(Records supplied begins)
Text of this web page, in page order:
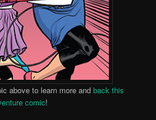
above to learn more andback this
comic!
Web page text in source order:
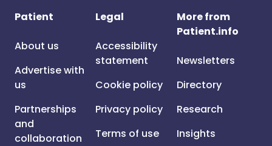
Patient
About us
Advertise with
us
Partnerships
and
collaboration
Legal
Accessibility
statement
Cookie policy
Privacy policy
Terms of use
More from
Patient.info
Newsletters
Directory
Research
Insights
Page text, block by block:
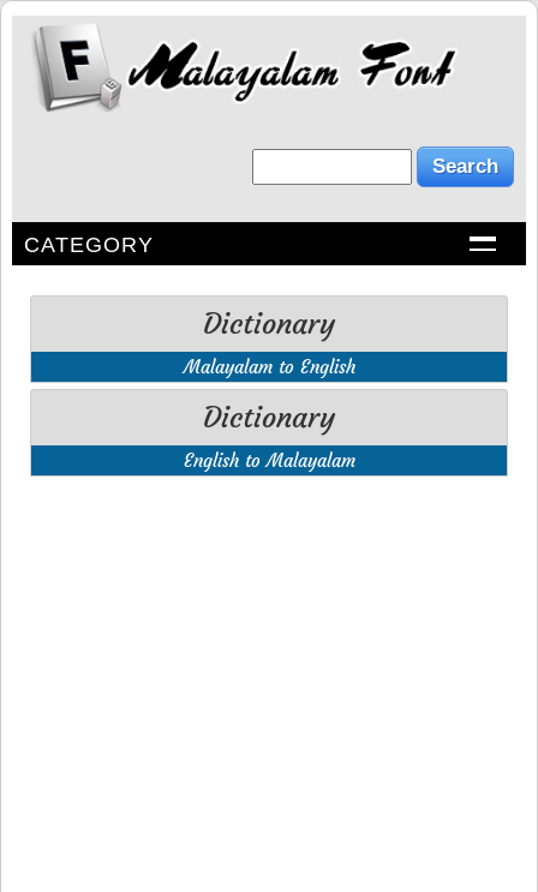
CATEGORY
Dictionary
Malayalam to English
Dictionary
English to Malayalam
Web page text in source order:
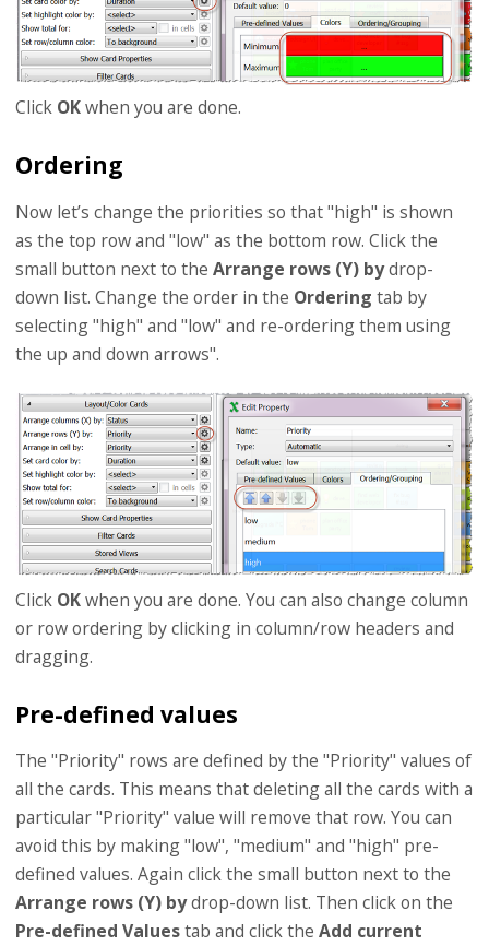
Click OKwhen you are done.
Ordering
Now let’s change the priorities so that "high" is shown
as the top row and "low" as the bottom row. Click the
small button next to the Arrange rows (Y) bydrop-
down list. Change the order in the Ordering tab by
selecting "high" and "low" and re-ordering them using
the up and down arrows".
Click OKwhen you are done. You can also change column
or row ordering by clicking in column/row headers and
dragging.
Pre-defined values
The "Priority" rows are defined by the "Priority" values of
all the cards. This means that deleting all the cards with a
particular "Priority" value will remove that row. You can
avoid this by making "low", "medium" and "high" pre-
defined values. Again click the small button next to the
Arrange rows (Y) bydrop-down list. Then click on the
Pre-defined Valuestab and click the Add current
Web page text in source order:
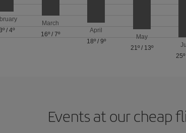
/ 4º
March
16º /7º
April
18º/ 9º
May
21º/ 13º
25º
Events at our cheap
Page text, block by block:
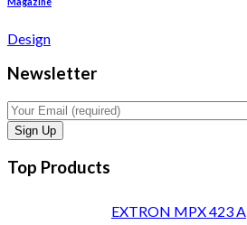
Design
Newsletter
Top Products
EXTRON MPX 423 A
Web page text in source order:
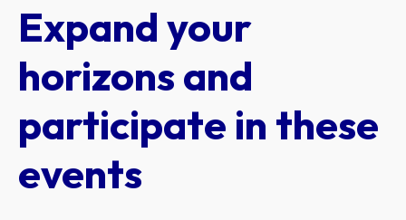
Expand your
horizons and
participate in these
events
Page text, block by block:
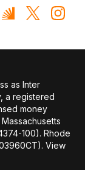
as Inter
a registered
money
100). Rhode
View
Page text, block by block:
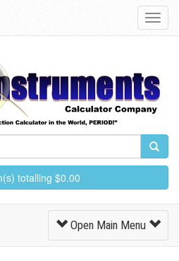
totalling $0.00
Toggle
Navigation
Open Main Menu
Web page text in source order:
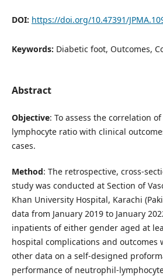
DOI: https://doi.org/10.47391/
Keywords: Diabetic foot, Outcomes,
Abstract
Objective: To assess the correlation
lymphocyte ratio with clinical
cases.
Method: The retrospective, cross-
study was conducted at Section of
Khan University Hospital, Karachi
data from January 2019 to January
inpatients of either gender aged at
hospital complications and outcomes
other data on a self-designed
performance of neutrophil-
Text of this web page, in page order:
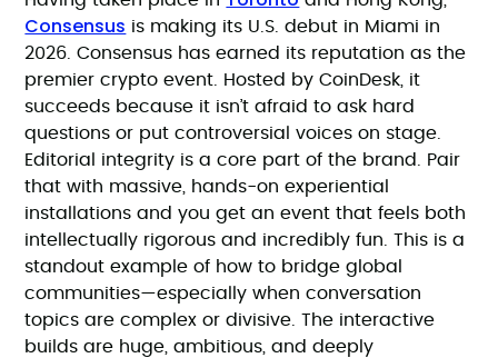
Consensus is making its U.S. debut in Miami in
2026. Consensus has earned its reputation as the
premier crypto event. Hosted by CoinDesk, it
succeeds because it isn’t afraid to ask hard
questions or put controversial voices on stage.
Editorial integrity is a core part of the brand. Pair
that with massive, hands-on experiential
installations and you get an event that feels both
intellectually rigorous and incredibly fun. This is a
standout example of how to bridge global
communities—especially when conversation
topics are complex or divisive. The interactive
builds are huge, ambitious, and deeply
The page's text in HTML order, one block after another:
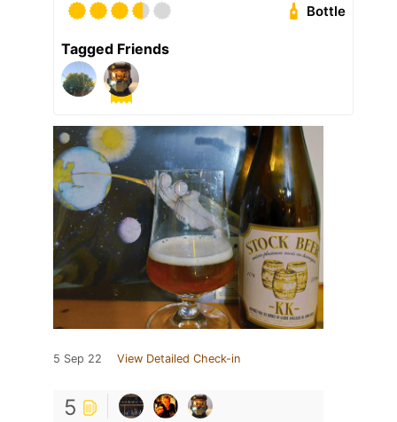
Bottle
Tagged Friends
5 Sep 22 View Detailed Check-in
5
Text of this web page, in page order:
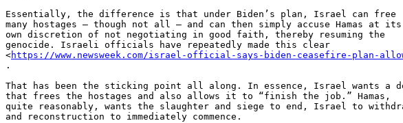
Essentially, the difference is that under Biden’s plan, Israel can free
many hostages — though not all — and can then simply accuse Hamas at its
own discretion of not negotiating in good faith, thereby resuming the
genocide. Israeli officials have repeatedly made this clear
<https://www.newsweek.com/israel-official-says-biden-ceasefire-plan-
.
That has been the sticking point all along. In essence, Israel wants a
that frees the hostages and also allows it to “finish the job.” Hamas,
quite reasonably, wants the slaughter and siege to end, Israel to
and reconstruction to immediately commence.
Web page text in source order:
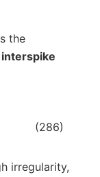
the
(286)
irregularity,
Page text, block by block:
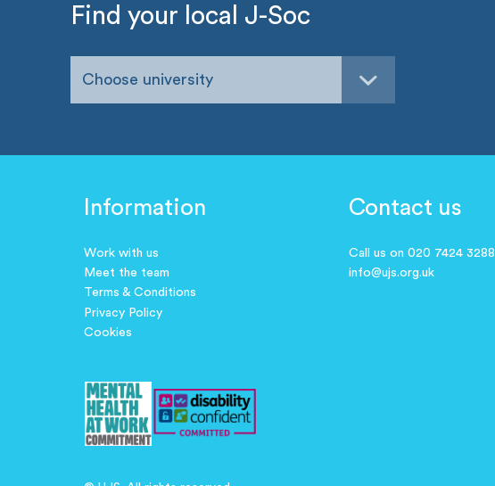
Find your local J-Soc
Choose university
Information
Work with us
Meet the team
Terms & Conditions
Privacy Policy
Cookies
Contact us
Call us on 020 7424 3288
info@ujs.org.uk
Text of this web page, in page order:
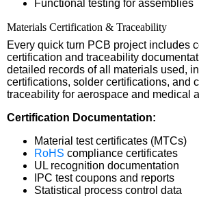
(Records supplied ends)
### Problem statement
Would you give the data above again word for word, minus the pictures?

### The completed task
Text of this web page, in page order:
above to learn more andback this
comic!
Web page text in source order:
Patient
About us
Advertise with
us
Partnerships
and
collaboration
Legal
Accessibility
statement
Cookie policy
Privacy policy
Terms of use
More from
Patient.info
Newsletters
Directory
Research
Insights
Page text, block by block:
CATEGORY
Dictionary
Malayalam to English
Dictionary
English to Malayalam
Web page text in source order:
Click OKwhen you are done.
Ordering
Now let’s change the priorities so that "high" is shown
as the top row and "low" as the bottom row. Click the
small button next to the Arrange rows (Y) bydrop-
down list. Change the order in the Ordering tab by
selecting "high" and "low" and re-ordering them using
the up and down arrows".
Click OKwhen you are done. You can also change column
or row ordering by clicking in column/row headers and
dragging.
Pre-defined values
The "Priority" rows are defined by the "Priority" values of
all the cards. This means that deleting all the cards with a
particular "Priority" value will remove that row. You can
avoid this by making "low", "medium" and "high" pre-
defined values. Again click the small button next to the
Arrange rows (Y) bydrop-down list. Then click on the
Pre-defined Valuestab and click the Add current
Web page text in source order:
/ 4º
March
16º /7º
April
18º/ 9º
May
21º/ 13º
25º
Events at our cheap
Page text, block by block:
Design
Newsletter
Top Products
EXTRON MPX 423 A
Web page text in source order:
Expand your
horizons and
participate in these
events
Page text, block by block:
as Inter
a registered
money
100). Rhode
View
Page text, block by block:
totalling $0.00
Toggle
Navigation
Open Main Menu
Web page text in source order:
DOI: https://doi.org/10.47391/
Keywords: Diabetic foot, Outcomes,
Abstract
Objective: To assess the correlation
lymphocyte ratio with clinical
cases.
Method: The retrospective, cross-
study was conducted at Section of
Khan University Hospital, Karachi
data from January 2019 to January
inpatients of either gender aged at
hospital complications and outcomes
other data on a self-designed
performance of neutrophil-
Text of this web page, in page order:
Consensus is making its U.S. debut in Miami in
2026. Consensus has earned its reputation as the
premier crypto event. Hosted by CoinDesk, it
succeeds because it isn’t afraid to ask hard
questions or put controversial voices on stage.
Editorial integrity is a core part of the brand. Pair
that with massive, hands-on experiential
installations and you get an event that feels both
intellectually rigorous and incredibly fun. This is a
standout example of how to bridge global
communities—especially when conversation
topics are complex or divisive. The interactive
builds are huge, ambitious, and deeply
The page's text in HTML order, one block after another:
Bottle
Tagged Friends
5 Sep 22 View Detailed Check-in
5
Text of this web page, in page order:
Essentially, the difference is that under Biden’s plan, Israel can free
many hostages — though not all — and can then simply accuse Hamas at its
own discretion of not negotiating in good faith, thereby resuming the
genocide. Israeli officials have repeatedly made this clear
<https://www.newsweek.com/israel-official-says-biden-ceasefire-plan-
.
That has been the sticking point all along. In essence, Israel wants a
that frees the hostages and also allows it to “finish the job.” Hamas,
quite reasonably, wants the slaughter and siege to end, Israel to
and reconstruction to immediately commence.
Web page text in source order:
the
(286)
irregularity,
Page text, block by block:
Find your local J-Soc
Choose university
Information
Work with us
Meet the team
Terms & Conditions
Privacy Policy
Cookies
Contact us
Call us on 020 7424 3288
info@ujs.org.uk
Text of this web page, in page order:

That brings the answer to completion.